Today marks four weeks in Paris and I'm finally really starting to feel settled. I'm starting to feel good about classes too. The first couple of weeks were a real adjustment, mostly due to the class size. Aside from French which has a whopping 22 students (craziness, I know), all of my other classes have a max of 12-15 students if everyone actually bothers to come to class, which is rare. At first I didn't really feel comfortable with such small classes because you can't really bullshit your way through anything, all profs practice the Socratic method and love to pick on students who clearly didn't do the reading for that class, and if you're not prepared for class you're pretty much screwed. But after that initial shock of so much newness all at once, I'm really enjoying my classes.
Because AUP is so small, and the size of the faculty is so small, and the classes are so small, profs and students have a much more intimate relationship than anything I've ever seen at NU. A lot of the students have the same profs for many classes over their four years at AUP, and are thus able to build a nice rapport with one another. To me, it seems like profs don't really see us students as their inferiors, but rather as equals who they have intellectual conversations with for 1hr20min a couple times a week. It's different, nice even.

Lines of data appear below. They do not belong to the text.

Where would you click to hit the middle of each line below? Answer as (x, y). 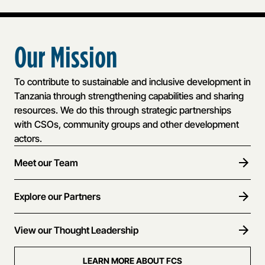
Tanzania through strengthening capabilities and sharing (129, 96)
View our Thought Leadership (76, 230)
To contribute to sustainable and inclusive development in (132, 81)
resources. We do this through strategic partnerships (123, 110)
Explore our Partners (57, 196)
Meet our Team (46, 162)
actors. (28, 138)
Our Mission (66, 57)
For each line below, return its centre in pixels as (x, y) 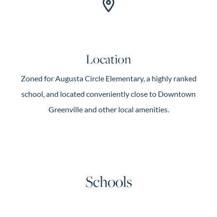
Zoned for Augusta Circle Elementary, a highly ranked (108, 78)
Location (108, 59)
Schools (108, 181)
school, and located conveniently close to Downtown (108, 94)
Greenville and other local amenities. (108, 109)
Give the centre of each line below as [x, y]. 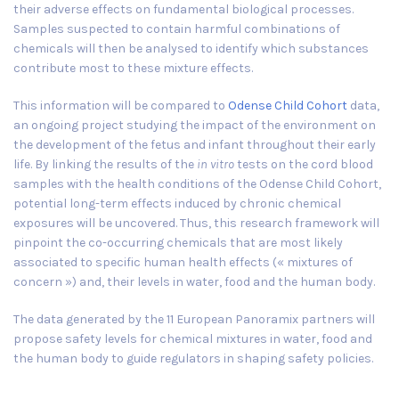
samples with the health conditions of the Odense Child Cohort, [197, 183]
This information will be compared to [121, 105]
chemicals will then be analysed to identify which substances [191, 48]
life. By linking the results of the [105, 164]
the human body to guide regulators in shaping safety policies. [193, 358]
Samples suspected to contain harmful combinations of [177, 28]
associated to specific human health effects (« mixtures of [183, 262]
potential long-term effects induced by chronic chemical [177, 203]
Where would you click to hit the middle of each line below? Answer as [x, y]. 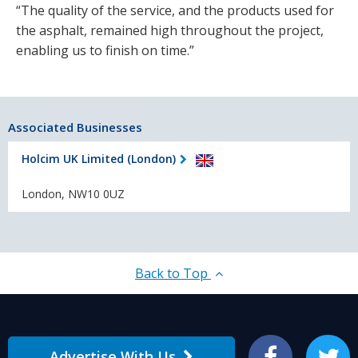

Along those same lines, I paid for my trips to Amsterdam and Madrid recently. I've been excited about these trips for a while, but when I realized how small my classes are, I was initially worried that I would feel uncomfortable having to spend so much time, so closely, with my profs. But now that I've started to build a comfortable professional relationship with these individuals, I'm once again really excited about my trips.
Speaking of trips, I'm trying to work out my spring break plans. It's not been fun.